Example of a report for paper A.

Paper A Analysis
Citing Articles	WoS	Scopus	OpenAlex
1	✓	✓	✓
2	Missing	✓
3	✗	✓
4	✓	✓
5	✗	✗	✓
6	✓	Missing
Recorded Citations	3	4	2
Expected Citations	4	5
Missing Citations	1	1
Missing Percentage	25%	20%

In order to look for missing citations in an article, all we need is its DOI. The first step in the verification process is to clean the received data. Sometimes, the DOI can have extra information, such as the https link, the doi.org domain, or other invalid characters or blank spaces, so we standardise the DOI, so it is easier to work with it through the remaining steps.

Afterwards, we ask the institution’s Current Research Information System (CRIS) API¹ for more information about this paper. From there, we can get the article’s title, authors, year, the type of the article (journal, book, conference, etc.), as well as some information about the WoS and Scopus representation of this paper, such as if the article is indexed in any of them, the link for the list of citing publications of our article and the unique identifier (accession number) for this article (WoS ID = WOS: xxxxxxxxxx; Scopus ID = 2-s2.0-xxxxxxxxxx). The CRIS employs periodic and automatic verification processes to maintain the accuracy of the data it contains. Specifically, each paper within the CRIS undergoes regular cheques at least once a week to ensure that it remains up-to-date.

The next step is to query OpenAlex API for their information about this article. Once again, the query is done via the DOI, and all the information gathered about the article from the CRIS is compared with the one gathered from OpenAlex. With OpenAlex we can also get their list of citing publications, which comes with all the information they have about each of these citing publications, namely the DOI, title, publication year and the type.

After retrieving the list of citing publications from OpenAlex, we need the corresponding WoS and Scopus list of citing publications to compare them. Since these databases only provide the link for the page where the information is, we had to extract the information of each citing paper ourselves. We use the link provided by the CRIS in order to retrieve this information which gives us a direct route to the information we are looking for. Nevertheless, it would also be possible to get to the web page with the list of citing publications in other ways. For the WoS list, through the WoS unique identifier, we could build an URL that takes us directly to the WoS page about the paper, and from there we are only one click away from the list of citing publications. For Scopus, the URL is not as simple to build, and the best way to get to the publication would be to try to find the publication via the unique identifier or the DOI and other information we got, but that method is more prone to errors; therefore, if possible, using the link to the page is the better option.
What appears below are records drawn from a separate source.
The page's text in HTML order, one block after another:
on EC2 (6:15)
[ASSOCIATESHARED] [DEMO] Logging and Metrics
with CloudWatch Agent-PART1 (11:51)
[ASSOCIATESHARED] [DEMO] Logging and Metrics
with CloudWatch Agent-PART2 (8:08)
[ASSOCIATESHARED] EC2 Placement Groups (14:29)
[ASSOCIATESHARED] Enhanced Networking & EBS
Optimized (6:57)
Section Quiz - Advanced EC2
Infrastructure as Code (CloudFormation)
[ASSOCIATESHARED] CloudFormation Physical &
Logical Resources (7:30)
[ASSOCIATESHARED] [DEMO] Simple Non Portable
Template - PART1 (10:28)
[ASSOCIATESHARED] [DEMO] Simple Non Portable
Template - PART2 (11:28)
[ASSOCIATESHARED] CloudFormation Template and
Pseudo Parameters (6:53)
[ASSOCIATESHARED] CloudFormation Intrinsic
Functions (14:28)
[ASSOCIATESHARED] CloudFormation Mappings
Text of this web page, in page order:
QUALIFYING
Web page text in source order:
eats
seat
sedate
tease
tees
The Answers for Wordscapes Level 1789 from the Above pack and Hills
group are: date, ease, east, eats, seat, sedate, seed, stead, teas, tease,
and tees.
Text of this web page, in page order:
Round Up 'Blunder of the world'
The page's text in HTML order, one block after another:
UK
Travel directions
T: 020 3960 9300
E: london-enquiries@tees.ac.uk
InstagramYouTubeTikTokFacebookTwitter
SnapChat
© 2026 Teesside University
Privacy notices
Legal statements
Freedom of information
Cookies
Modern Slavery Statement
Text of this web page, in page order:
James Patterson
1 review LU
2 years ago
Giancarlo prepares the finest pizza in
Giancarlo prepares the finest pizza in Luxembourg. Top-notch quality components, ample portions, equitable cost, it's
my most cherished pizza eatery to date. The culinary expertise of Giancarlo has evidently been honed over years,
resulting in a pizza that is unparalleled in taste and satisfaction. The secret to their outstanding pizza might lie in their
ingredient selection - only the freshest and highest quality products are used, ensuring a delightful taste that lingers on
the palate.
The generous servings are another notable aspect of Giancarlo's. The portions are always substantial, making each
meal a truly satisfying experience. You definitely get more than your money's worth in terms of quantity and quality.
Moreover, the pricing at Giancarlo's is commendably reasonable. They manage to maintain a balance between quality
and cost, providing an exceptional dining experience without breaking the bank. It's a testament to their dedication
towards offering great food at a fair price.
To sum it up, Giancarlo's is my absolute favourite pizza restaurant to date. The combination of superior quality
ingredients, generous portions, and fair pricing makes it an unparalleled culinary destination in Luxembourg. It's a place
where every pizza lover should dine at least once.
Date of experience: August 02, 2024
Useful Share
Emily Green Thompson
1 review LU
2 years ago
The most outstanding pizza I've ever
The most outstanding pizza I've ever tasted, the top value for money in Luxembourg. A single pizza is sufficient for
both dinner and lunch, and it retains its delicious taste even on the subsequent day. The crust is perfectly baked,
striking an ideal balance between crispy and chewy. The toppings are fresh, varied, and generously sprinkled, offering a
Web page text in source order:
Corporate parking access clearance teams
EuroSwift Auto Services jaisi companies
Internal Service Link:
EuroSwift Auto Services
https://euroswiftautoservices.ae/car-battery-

With the list of citing publications from the three databases, we can look for possible missing citations in WoS and Scopus. For this effect, we first merge the three citations lists, in order to get exactly what papers are citing with no repetitions, and in what database they are tagged as citing. In order to create this single list of citing publications we start by standardising the data we have from each database, because the keywords of all these databases are different, since, for example, a publication title can be described as ‘Title’, ‘Article Title’ and ‘title’. For this reason, we create a dictionary that represents an article citation, which has the following data: ‘DOI’, ‘Publication Year’, ‘Publication Title’, ‘Publication Type’, ‘Database Source’, ‘Database Unique ID’ and a Boolean ‘Citing’. Once we have all the data in this standard format, we proceed to compare each article to see if different databases have the same article and create the single list of papers and whether or not they are tagged as citing in each of the databases. This matching of articles is done by first verifying if the DOI is the same, and if it is not, then we compare the article title, year and type. If a paper from this list is tagged as citing in both WoS and Scopus, then no further work is needed, on the contrary, if one of these databases does not have this citing paper, then this publication is flagged as a possible missing citation in the database where it is missing.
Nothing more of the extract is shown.